» **Aim of the exercise**
Pull out every line in the data that has the string "CAPA" in it.

Provided data Block Start

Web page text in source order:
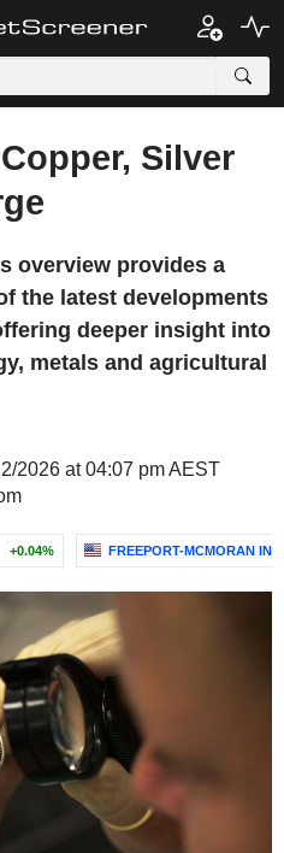
Silver
overview provides a
the latest developments
deeper insight into
metals and agricultural
2026 at 04:07 pm AEST
+0.04% FREEPORT-MCMORAN INC.
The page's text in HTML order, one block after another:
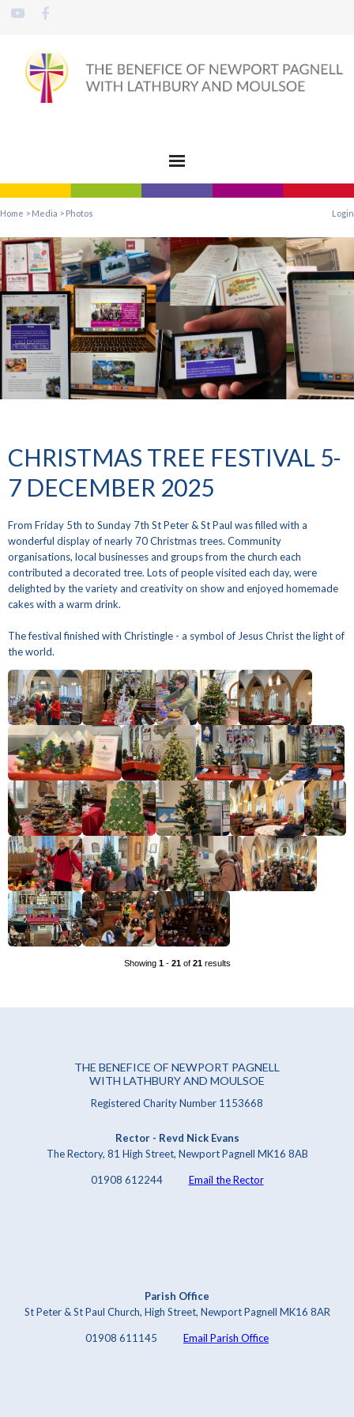
Home > Media > Photos Login
CHRISTMAS TREE FESTIVAL 5-
7 DECEMBER 2025
From Friday 5th to Sunday 7th St Peter & St Paul was filled with a
wonderful display of nearly 70 Christmas trees. Community
organisations, local businesses and groups from the church each
contributed a decorated tree. Lots of people visited each day, were
delighted by the variety and creativity on show and enjoyed homemade
cakes with a warm drink.
The festival finished with Christingle - a symbol of Jesus Christ the light of
the world.
Showing 1- 21of 21results
THE BENEFICE OF NEWPORT PAGNELL
WITH LATHBURY AND MOULSOE
Registered Charity Number 1153668
Rector - Revd Nick Evans
The Rectory, 81 High Street, Newport Pagnell MK16 8AB
01908 612244 Email the Rector
Parish Office
St Peter & St Paul Church, High Street, Newport Pagnell MK16 8AR
01908 611145 Email Parish Office
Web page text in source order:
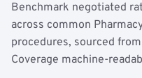
Benchmark negotiated
across common
procedures, sourced
Coverage machine-
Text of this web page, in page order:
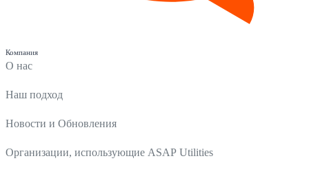
Компания
О нас
Наш подход
Новости и Обновления
Организации, использующие ASAP Utilities
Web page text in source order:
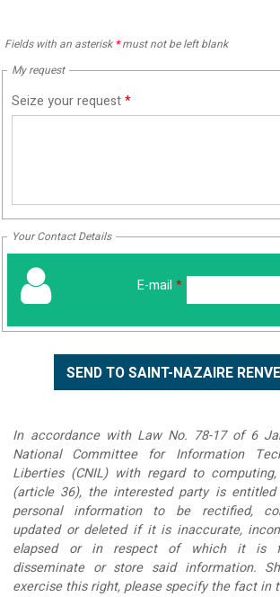
Fields with an asterisk *must not be left blank
My request
Seize your request*
Your Contact Details
E-mail *
In accordance with Law No. 78-17 of 6
National Committee for Information
Liberties (CNIL) with regard to
(article 36), the interested party is
personal information to be rectified,
updated or deleted if it is inaccurate,
elapsed or in respect of which it is
disseminate or store said information.
exercise this right, please specify the fact in
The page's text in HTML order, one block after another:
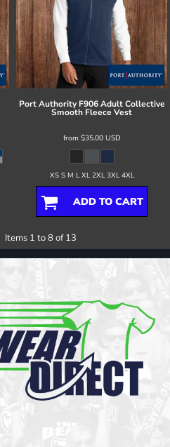
Port Authority F906 Adult Collective
Smooth Fleece Vest
from $35.00 USD
XS S M L XL 2XL 3XL 4XL
ADD TO CART
Items 1 to 8 of 13
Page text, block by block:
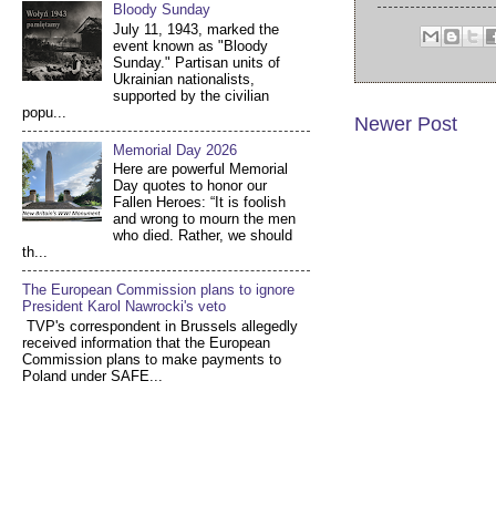
Newer Post
Bloody Sunday
July 11, 1943, marked the
event known as "Bloody
Sunday." Partisan units of
Ukrainian nationalists,
supported by the civilian
popu...
Memorial Day 2026
Here are powerful Memorial
Day quotes to honor our
Fallen Heroes: “It is foolish
and wrong to mourn the men
who died. Rather, we should
th...
The European Commission plans to ignore
President Karol Nawrocki's veto
TVP's correspondent in Brussels allegedly
received information that the European
Commission plans to make payments to
Poland under SAFE...
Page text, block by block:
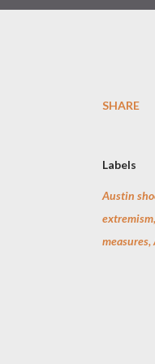
SHARE
Labels
Austin
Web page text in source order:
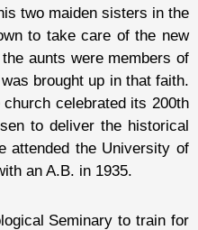
two maiden sisters in the
to take care of the new
aunts were members of
brought up in that faith.
celebrated its 200th
to deliver the historical
attended the University of
an A.B. in 1935.
Seminary to train for
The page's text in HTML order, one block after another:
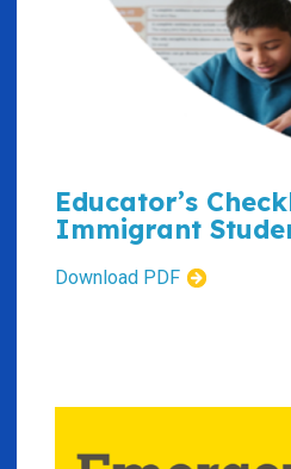
Educator’s
Immigrant
Download PDF
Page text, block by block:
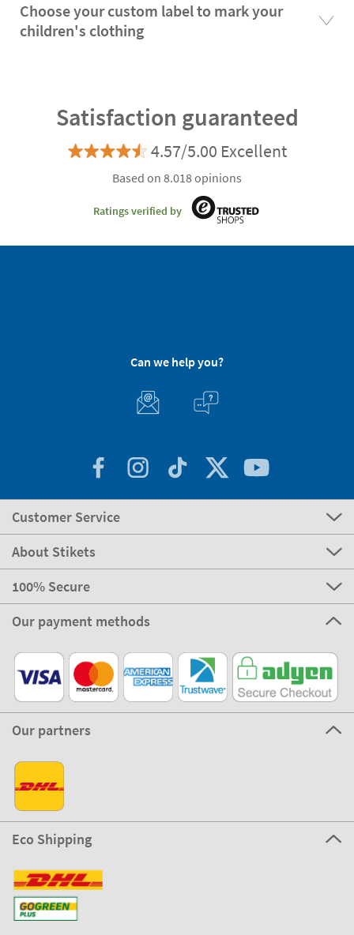
Choose your custom label to mark your
children's clothing
Satisfaction guaranteed
4.57/5.00 Excellent
Based on 8.018 opinions
Ratings verified by
Can we help you?
Customer Service
About Stikets
100% Secure
Our payment methods
Our partners
Eco Shipping
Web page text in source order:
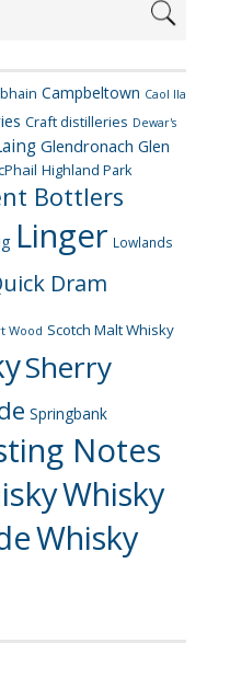
Campbeltown Caol Ila
Craft distilleries Dewar's
Glendronach Glen
Highland Park
Bottlers
Linger Lowlands
Dram
Wood Scotch Malt Whisky
Sherry
Springbank
Notes
Whisky
Whisky
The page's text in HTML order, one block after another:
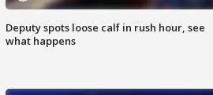
Deputy spots loose calf in rush hour, see
what happens
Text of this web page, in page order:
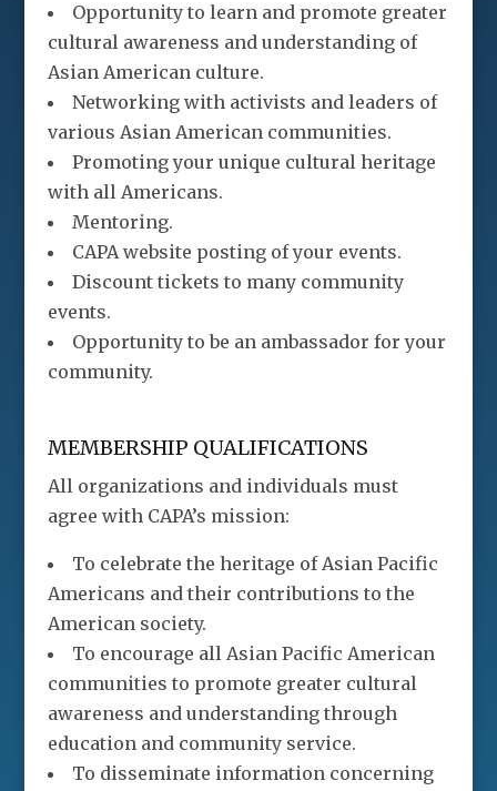
Opportunity to learn and promote greater
cultural awareness and understanding of
Asian American culture.
Networking with activists and leaders of
various Asian American communities.
Promoting your unique cultural heritage
with all Americans.
Mentoring.
CAPA website posting of your events.
Discount tickets to many community
events.
Opportunity to be an ambassador for your
community.
MEMBERSHIP QUALIFICATIONS
All organizations and individuals must
agree with CAPA’s mission:
To celebrate the heritage of Asian Pacific
Americans and their contributions to the
American society.
To encourage all Asian Pacific American
communities to promote greater cultural
awareness and understanding through
education and community service.
To disseminate information concerning
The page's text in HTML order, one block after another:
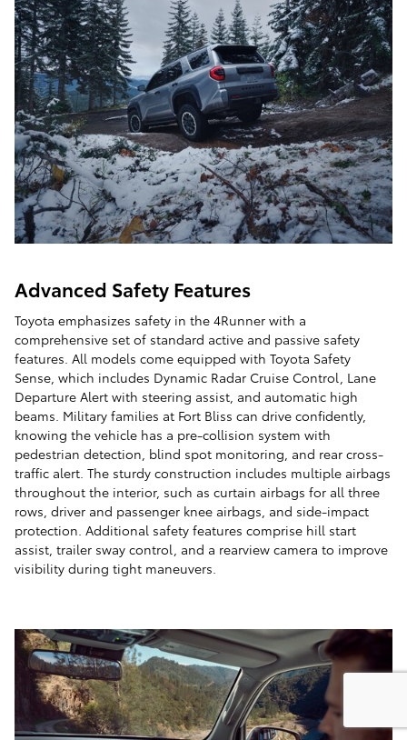
Advanced Safety Features
Toyota emphasizes safety in the 4Runner with a
comprehensive set of standard active and passive safety
features. All models come equipped with Toyota Safety
Sense, which includes Dynamic Radar Cruise Control, Lane
Departure Alert with steering assist, and automatic high
beams. Military families at Fort Bliss can drive confidently,
knowing the vehicle has a pre-collision system with
pedestrian detection, blind spot monitoring, and rear cross-
traffic alert. The sturdy construction includes multiple airbags
throughout the interior, such as curtain airbags for all three
rows, driver and passenger knee airbags, and side-impact
protection. Additional safety features comprise hill start
assist, trailer sway control, and a rearview camera to improve
visibility during tight maneuvers.
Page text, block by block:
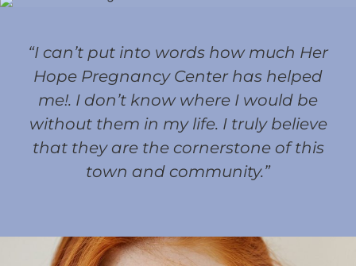
“I can’t put into words how much Her
Hope Pregnancy Center has helped
me!. I don’t know where I would be
without them in my life. I truly believe
that they are the cornerstone of this
town and community.”
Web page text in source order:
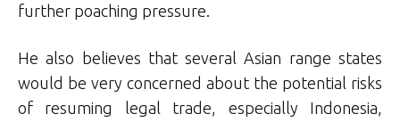
further poaching pressure.
He also believes that several Asian range states
would be very concerned about the potential risks
of resuming legal trade, especially Indonesia,
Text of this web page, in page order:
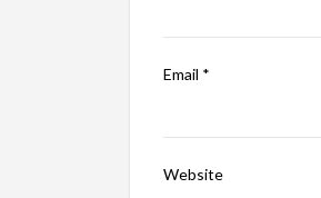
Email *
Website
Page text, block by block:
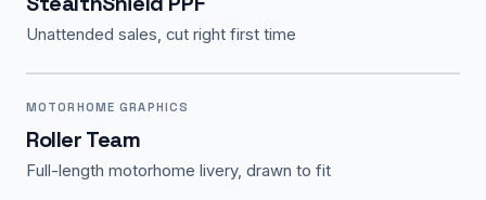
Unattended sales, cut right first time
MOTORHOME GRAPHICS
Roller Team
Full-length motorhome livery, drawn to fit
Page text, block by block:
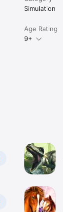
Simulation
Age Rating
9+
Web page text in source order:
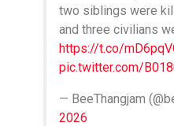
two siblings were
and three civilians
https://t.co/
pic.twitter.com/
— BeeThangjam
2026
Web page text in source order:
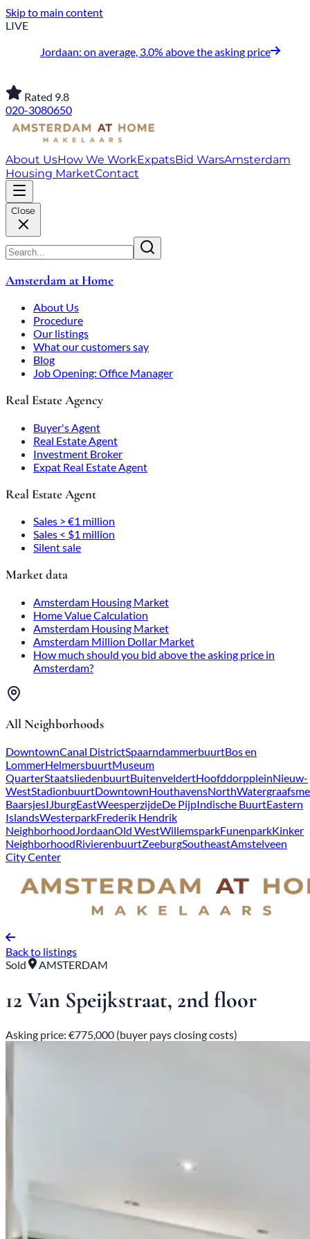
Skip to main content
LIVE
Jordaan: on average, 3.0% above the asking price
Rated 9.8
020-3080650
About UsHow We WorkExpatsBid WarsAmsterdam
Housing MarketContact
Close
Amsterdam at Home
About Us
Procedure
Our listings
What our customers say
Blog
Job Opening: Office Manager
Real Estate Agency
Buyer's Agent
Real Estate Agent
Investment Broker
Expat Real Estate Agent
Real Estate Agent
Sales > €1 million
Sales < $1 million
Silent sale
Market data
Amsterdam Housing Market
Home Value Calculation
Amsterdam Housing Market
Amsterdam Million Dollar Market
How much should you bid above the asking price in
Amsterdam?
All Neighborhoods
DowntownCanal DistrictSpaarndammerbuurtBos en
LommerHelmersbuurtMuseum
QuarterStaatsliedenbuurtBuitenveldertHoofddorppleinNieuw-
WestStadionbuurtDowntownHouthavensNorth
BaarsjesIJburgEastWeesperzijdeDe PijpIndische BuurtEastern
IslandsWesterparkFrederik Hendrik
NeighborhoodJordaanOld WestWillemsparkFunenparkKinker
NeighborhoodRivierenbuurtZeeburgSoutheastAmstelveen
City Center
Back to listings
Sold
AMSTERDAM
12 Van Speijkstraat, 2nd floor
Asking price: €775,000 (buyer pays closing costs)
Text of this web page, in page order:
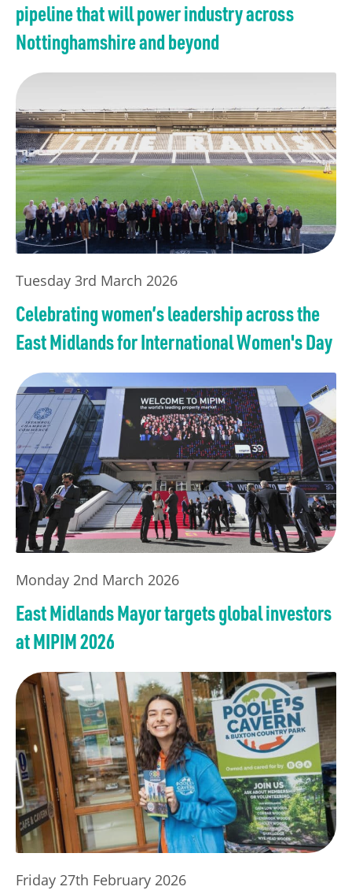
pipeline that will power industry across
Nottinghamshire and beyond
Tuesday 3rd March 2026
Celebrating women’s leadership across the
East Midlands for International Women's Day
Monday 2nd March 2026
East Midlands Mayor targets global investors
at MIPIM 2026
Friday 27th February 2026
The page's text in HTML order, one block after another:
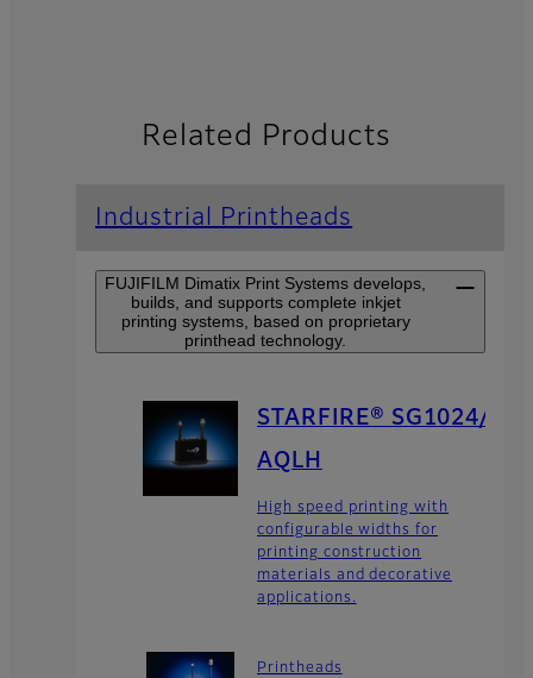
Related Products
Industrial Printheads
FUJIFILM Dimatix Print Systems develops,
builds, and supports complete inkjet
printing systems, based on proprietary
printhead technology.
STARFIRE® SG1024/
AQLH
High speed printing with
configurable widths for
printing construction
materials and decorative
applications.
Printheads
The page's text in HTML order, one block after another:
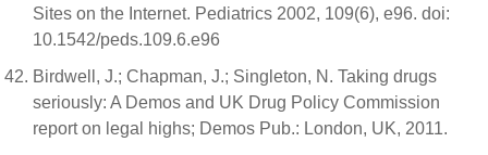
Sites on the Internet. Pediatrics 2002, 109(6), e96. doi:
10.1542/peds.109.6.e96
Birdwell, J.; Chapman, J.; Singleton, N. Taking drugs
seriously: A Demos and UK Drug Policy Commission
report on legal highs; Demos Pub.: London, UK, 2011.
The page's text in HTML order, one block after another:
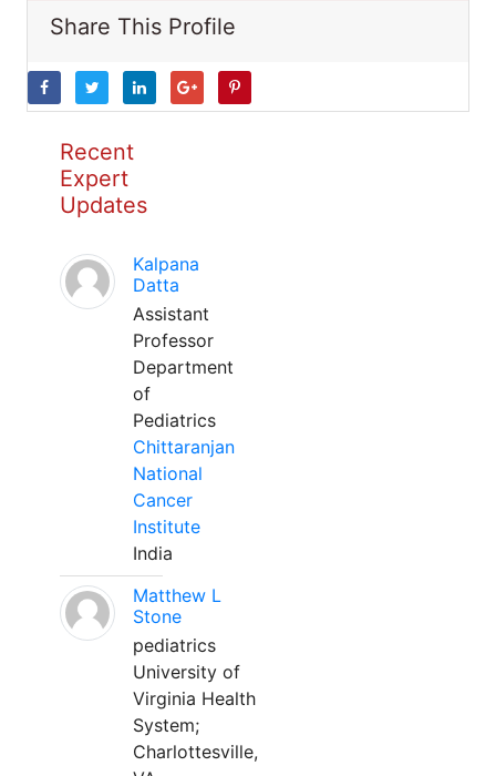
Share This Profile
Recent
Expert
Updates
Kalpana
Datta
Assistant
Professor
Department
of
Pediatrics
Chittaranjan
National
Cancer
Institute
India
Matthew L
Stone
pediatrics
University of
Virginia Health
System;
Charlottesville,
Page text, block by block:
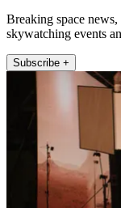
Breaking space news,
skywatching events
Subscribe +
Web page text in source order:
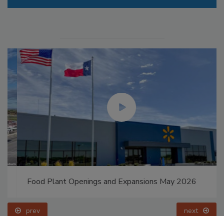
Food Plant Openings and Expansions May 2026
prev next
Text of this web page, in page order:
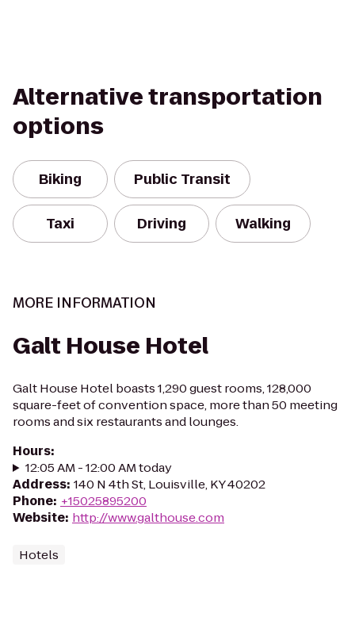
Alternative transportation
options
Biking Public Transit
Taxi Driving Walking
MORE INFORMATION
Galt House Hotel
Galt House Hotel boasts 1,290 guest rooms, 128,000
square-feet of convention space, more than 50 meeting
rooms and six restaurants and lounges.
Hours:
12:05 AM - 12:00 AM today
Address: 140 N 4th St, Louisville, KY 40202
Phone: +15025895200
Website: http://www.galthouse.com
Hotels

Provided data Block End

» **Exercise output**
CAPA website posting of your events.
agree with CAPA’s mission:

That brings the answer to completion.